Online speaker diarization of meetings guided by speech separation

Elio Gruttadauria,Mathieu Fontaine,Slim Essid
2024-01-30
Abstract:Overlapped speech is notoriously problematic for speaker diarization systems. Consequently, the use of speech separation has recently been proposed to improve their performance. Although promising, speech separation models struggle with realistic data because they are trained on simulated mixtures with a fixed number of speakers. In this work, we introduce a new speech separation-guided diarization scheme suitable for the online speaker diarization of long meeting recordings with a variable number of speakers, as present in the AMI corpus. We envisage ConvTasNet and DPRNN as alternatives for the separation networks, with two or three output sources. To obtain the speaker diarization result, voice activity detection is applied on each estimated source. The final model is fine-tuned end-to-end, after first adapting the separation to real data using AMI. The system operates on short segments, and inference is performed by stitching the local predictions using speaker embeddings and incremental clustering. The results show that our system improves the state-of-the-art on the AMI headset mix, using no oracle information and under full evaluation (no collar and including overlapped speech). Finally, we show the strength of our system particularly on overlapped speech sections.
Audio and Speech Processing,Machine Learning,Sound,Signal Processing
What problem does this paper attempt to address?
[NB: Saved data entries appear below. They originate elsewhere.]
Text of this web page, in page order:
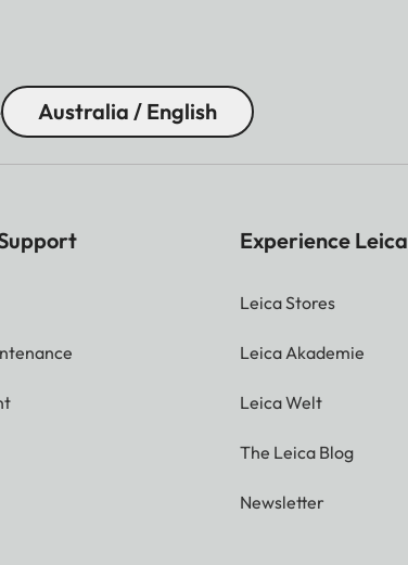
Australia / English
Experience Leica
Leica Stores
Leica Akademie
Leica Welt
The Leica Blog
Newsletter
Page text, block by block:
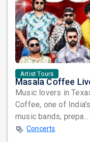
Artist Tours
Music lovers in
Coffee, one of
music bands, prepa...
Concerts
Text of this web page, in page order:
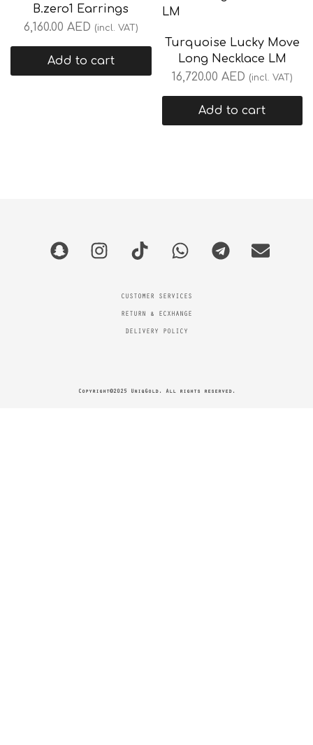
B.zero1 Earrings
6,160.00 AED (incl. VAT)
Add to cart
Turquoise Lucky Move
Long Necklace LM
16,720.00 AED (incl. VAT)
Add to cart
CUSTOMER SERVICES
RETURN & ECXHANGE
DELIVERY POLICY
Copyright©2025 UniqGold. All rights reserved.
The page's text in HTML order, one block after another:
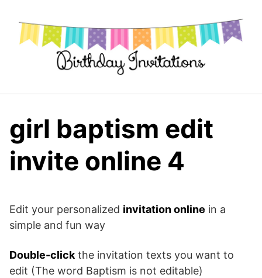
content
girl baptism edit
invite online 4
Edit your personalized invitation online in a
simple and fun way
Double-clickthe invitation texts you want to
edit (The word Baptism is not editable)

This paper explores how to solve the speaker diarization problem in online meeting speech recognition, especially the challenge of handling overlapping speech. Current methods perform poorly when dealing with real data, especially in scenarios with multiple speakers. The paper proposes a new speaker diarization scheme based on speech separation guidance, which is suitable for online processing of long meeting recordings and can adapt to variable numbers of speakers, such as those in the AMI corpus. In the study, the authors used two different speech separation networks (ConvTasNet and DPRNN), each outputting two or three source signals. Then speech activity detection is performed on each estimated source, and speaker diarization results are generated through end-to-end fine-tuning and incremental clustering. The system runs on short time segments and merges local predictions through speaker embeddings and incremental clustering. Experimental results show that the system improves the state-of-the-art performance in the online setting of the AMI headset-mix data set, particularly in handling overlapping speech. Although the speech separation models face difficulties when the number of speakers does not match between training and testing stages, the system is able to adapt to any number of speakers. The paper also validates the effect of each component and the performance of different speech separation models through comparative experiments. In conclusion, this paper addresses the problem of handling overlapping speech in online speaker diarization systems and achieves state-of-the-art performance on the AMI dataset.